Als een huurruimte gebreken vertoont die het huurgenot aantasten, heeft de huurder in beginsel recht op huurvermindering. Deze huurvermindering moet echter wel in een redelijke verhouding staan tot het gebrek. Dat klinkt logisch, maar niet voor een huurder van een evenementenruimte in Rotterdam. Zij betaalde jarenlang geen enkele huur, maar gebruikte de huurruimte wel. De verhuurder startte een ontruimingsprocedure. Advocaat huurrecht bedrijfsruimte Thomas van Vugt bespreekt de zaak.
In deze zaak voerde de huurder aan dat zij geen huur betaalde vanwege ernstige gebreken aan het gehuurde.
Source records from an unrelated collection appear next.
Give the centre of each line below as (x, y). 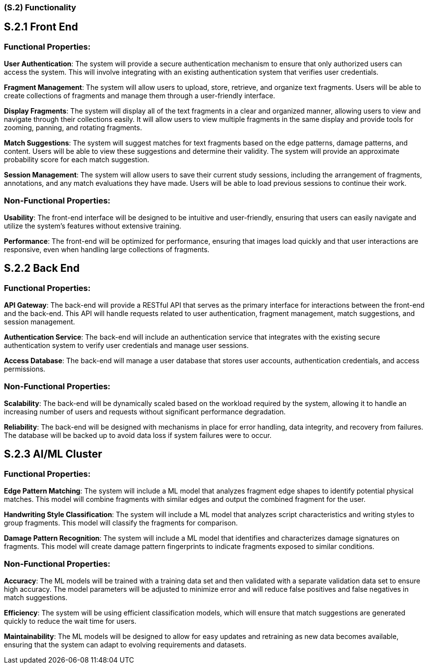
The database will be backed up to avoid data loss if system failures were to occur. (138, 435)
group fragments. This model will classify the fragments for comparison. (121, 523)
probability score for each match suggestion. (77, 160)
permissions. (25, 369)
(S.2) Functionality (40, 7)
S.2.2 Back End (42, 268)
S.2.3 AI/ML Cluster (53, 454)
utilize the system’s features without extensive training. (93, 226)

De verhuurder vordert naast ontbinding en ontruiming, betaling van de huurachterstand van inmiddels bijna € 500.000,-.
Het oordeel van de Rotterdamse kantonrechter is helder: om het helemaal niet betalen van huur te rechtvaardigen, moet er echter heel wat aan de hand zijn met de huurpanden. Er moet welhaast sprake zijn van een situatie waarin de panden op geen enkele wijze te gebruiken zijn. Dat dit zo is blijkt echter nergens uit, integendeel.
De verhuurder heeft tijdens de procedure een lijst gegeven van evenementen die in het gehuurde plaatsvonden in de afgelopen jaren. Het gehuurde werd dus wel, en zelfs veel, gebruikt. Dat dit gebruik, zoals de huurder aanvoert, onder ‘beperkende en bezwarende condities’ zou hebben plaatsgevonden is niet aangetoond.
De rechter komt dan ook snel tot de conclusie dat de huurder geen geldige reden had om de huur jarenlang niet te betalen. De huurder wordt daarom veroordeeld tot betaling van de huurachterstand van € 456.656,98.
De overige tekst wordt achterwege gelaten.